Kiyoshi raised a brow at Sachiko. Nothing was peculiar to that girl. "I wonder if her underwear is from three hundred years ago," he found himself saying.

Sachiko tilted her head thinking as she placed her finger by her mouth. "No, I don't think so," she said quite seriously. "They didn't wear underwear that far back."

Kiyoshi tensed. Sachiko had successfully created a horrible vision in his head about Mrs. Choshizen. He started to rub the palm of his hands against his forehead, trying to bore the image out of his mind.

Sachiko looked at the clock. "Oh, class is over." All of the students stood up and bowed low to the teacher. Sachiko walked out of the class as Kiyoshi followed her. He had a terrible look on his face. "Poetry isn't that hard, Kiyoshi. If you put your mind to it, you can achieve anything," she said smiling at him. "I'll see you later." She waved at him as she took down the hall.

Kiyoshi made his way to art class. He didn't mind art so much. It was poetry he didn't understand. Art was basically what you saw, or how you viewed certain things. He passed the other students as he went down the flight of stairs. As he stopped at the bottom of the stairs, he noticed the girl he had ran into earlier that morning.

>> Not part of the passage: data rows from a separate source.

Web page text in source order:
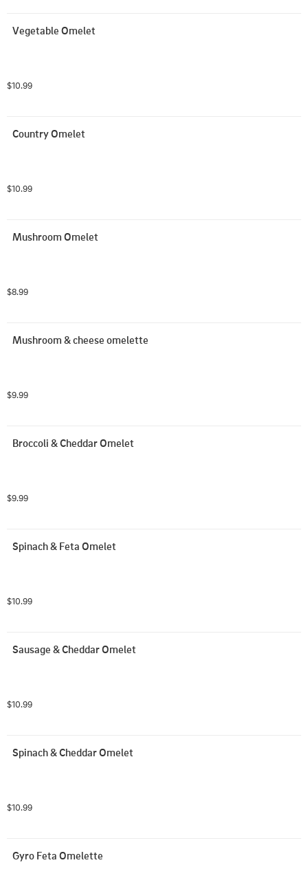
Vegetable Omelet
$10.99
Country Omelet
$10.99
Mushroom Omelet
$8.99
Mushroom & cheese omelette
$9.99
Broccoli & Cheddar Omelet
$9.99
Spinach & Feta Omelet
$10.99
Sausage & Cheddar Omelet
$10.99
Spinach & Cheddar Omelet
$10.99
Gyro Feta Omelette
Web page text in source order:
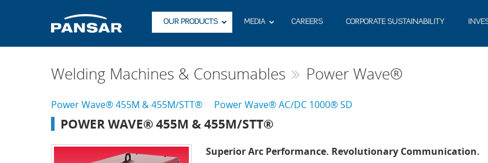
OUR PRODUCTS MEDIA CAREERS CORPORATE SUSTAINABILITY
Welding Machines & Consumables Power Wave®
Power Wave® 455M & 455M/STT® Power Wave® AC/DC 1000® SD
POWER WAVE® 455M & 455M/STT®
Superior Arc Performance. Revolutionary Communication.
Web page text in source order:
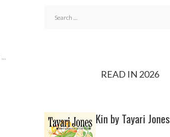
...
READ IN 2026
Kin by Tayari Jones
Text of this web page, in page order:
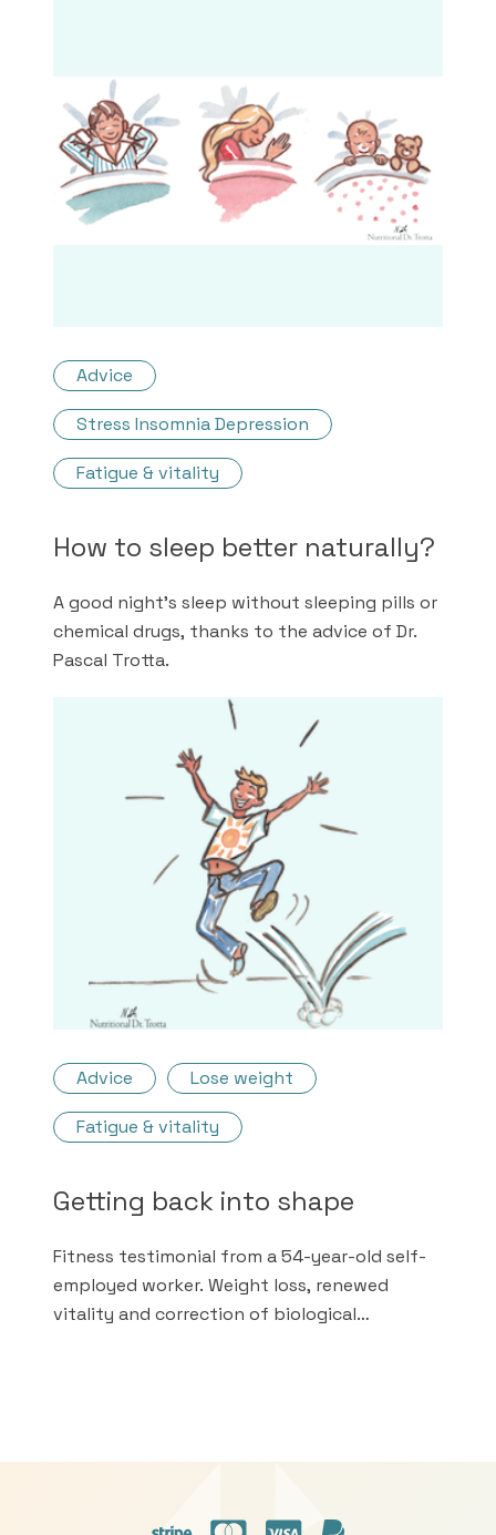
Advice
Stress Insomnia Depression
Fatigue & vitality
How to sleep better naturally?
A good night's sleep without sleeping pills or
chemical drugs, thanks to the advice of Dr.
Pascal Trotta.
Advice Lose weight
Fatigue & vitality
Getting back into shape
Fitness testimonial from a 54-year-old self-
employed worker. Weight loss, renewed
vitality and correction of biological
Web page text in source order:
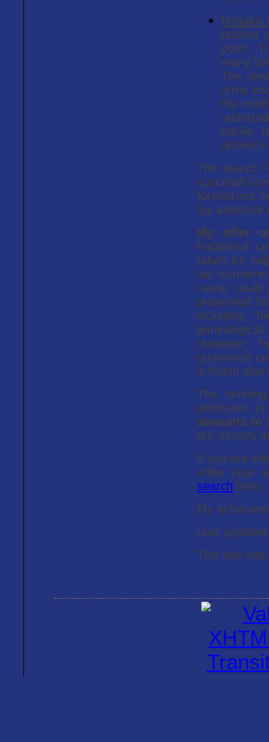
Mistake
publish
point.
many
The
arms
the
earlier
The search
successful-
forefathers
lay
My offer
traditional
taken for
her
name could
preserved
including
However,
guarantee
is found also
The
protected
amounts to
are already
If you are
enter your
search here.
My
Last
This site
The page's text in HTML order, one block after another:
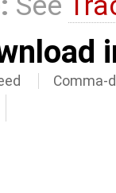
Comma-
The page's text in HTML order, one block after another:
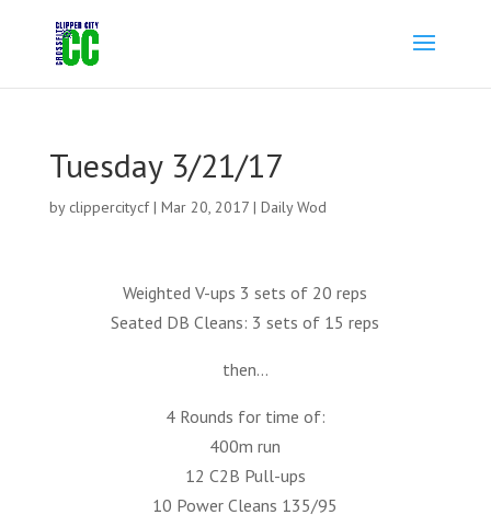
Tuesday 3/21/17
by clippercitycf| Mar 20, 2017| Daily Wod
Weighted V-ups 3 sets of 20 reps
Seated DB Cleans: 3 sets of 15 reps
then…
4 Rounds for time of:
400m run
12 C2B Pull-ups
10 Power Cleans 135/95
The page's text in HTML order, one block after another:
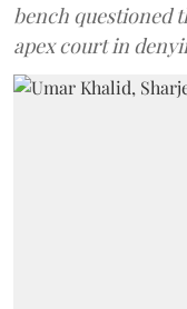
bench questioned
apex court in
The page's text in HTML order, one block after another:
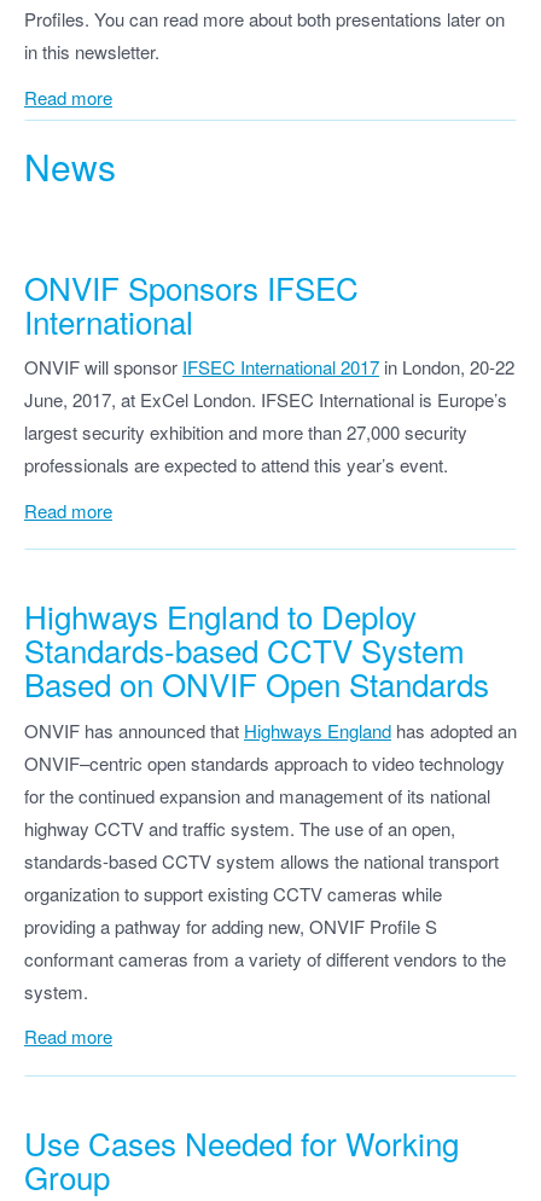
Profiles. You can read more about both presentations later on
in this newsletter.
Read more
News
ONVIF Sponsors IFSEC
International
ONVIF will sponsor IFSEC International 2017 in London, 20-22
June, 2017, at ExCel London. IFSEC International is Europe’s
largest security exhibition and more than 27,000 security
professionals are expected to attend this year’s event.
Read more
Highways England to Deploy
Standards-based CCTV System
Based on ONVIF Open Standards
ONVIF has announced that Highways England has adopted an
ONVIF–centric open standards approach to video technology
for the continued expansion and management of its national
highway CCTV and traffic system. The use of an open,
standards-based CCTV system allows the national transport
organization to support existing CCTV cameras while
providing a pathway for adding new, ONVIF Profile S
conformant cameras from a variety of different vendors to the
system.
Read more
Use Cases Needed for Working
Group
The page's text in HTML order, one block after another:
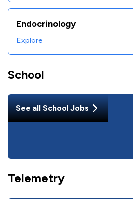
Endocrinology
Explore
School
See allSchoolJobs
Telemetry
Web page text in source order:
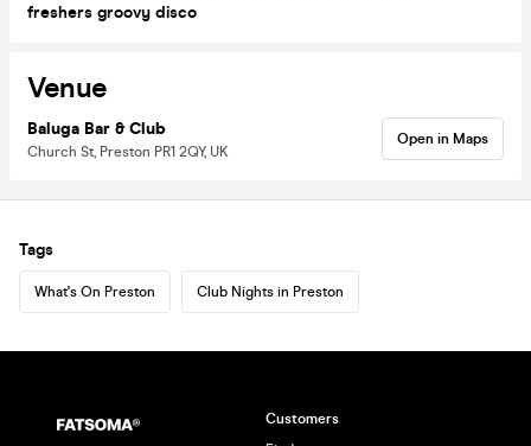
freshers groovy disco
Venue
Baluga Bar & Club
Church St, Preston PR1 2QY, UK
Open in Maps
Tags
What's On Preston Club Nights in Preston
Customers
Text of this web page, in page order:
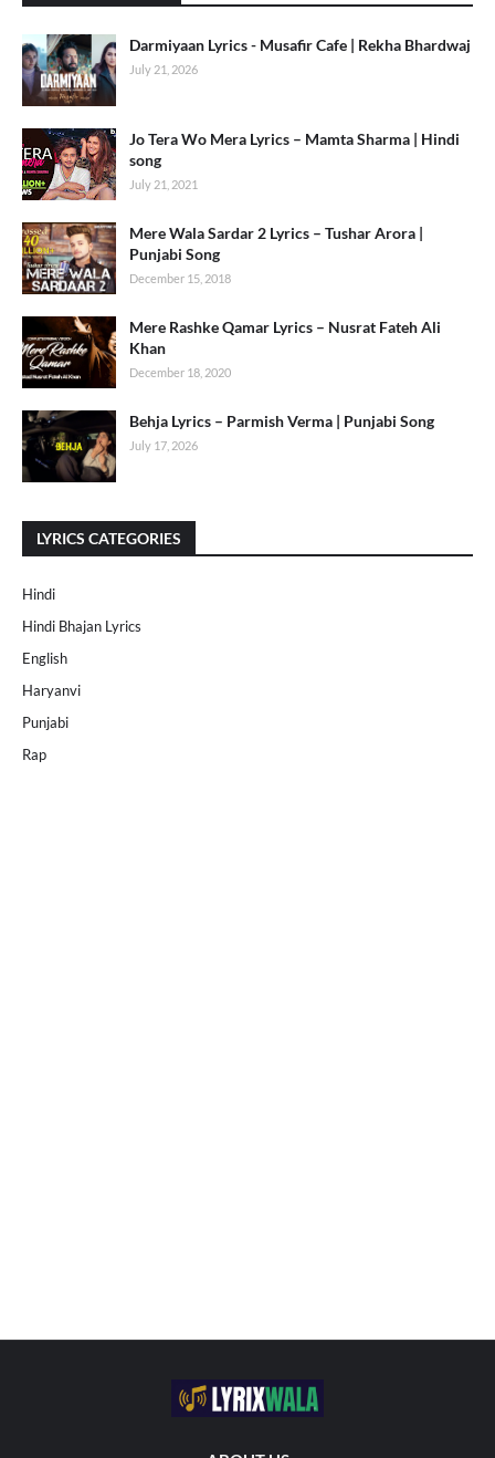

His new neighbor was looking out of one of the main windows down the corridor. Kiyoshi wondered what she was looking at. He watched as the girl kept scratching his head while looking down at a notepad. The dark haired girl put the pad away, glanced out of the window again, and then went on her way down the hall. Kiyoshi wondered about something for a moment. He sighed. It wasn't like him to be nosey. Kiyoshi started to follow her.

Amaya couldn't figure out the poem she had written that morning. It was driving her mad. The more she looked into the small notepad she kept in her pocket, the more discouraged she became. She felt she was losing the meaning of it. Sometimes writing came to a poet easily and sometimes it didn't. It was one of those things. She stopped. Slowly, she turned her head. She sensed someone following her. Amaya kept her eyes down the corridor for a moment before she turned the corner slowly. There was someone following her alright.

Kiyoshi walked down the corridor slowly looking around at the boards. He wondered where this particular one went. He had never been down here before. Kiyoshi was normally a good student who went straight to his classes and sat quietly. Why was he choosing to skip his art class to follow his neighbor? He had no idea really. It defiantly wasn't like him. As Kiyoshi turned the corner, he looked to the left and to the right. He didn't see the dark haired girl anywhere. There weren't any classes down here.

Kiyoshi noticed how dark the hallway was down here. He wondered why the lights weren't on. Then again, maybe this hall was where the janitor stored all of the extra desks and supplies. The further he walked, the more unease he felt. It was as if someone was watching him. He was nearing the corner that led down another hall when he stopped. Kiyoshi's eyes went wide. There was someone behind him. He tensed as his heart started to race.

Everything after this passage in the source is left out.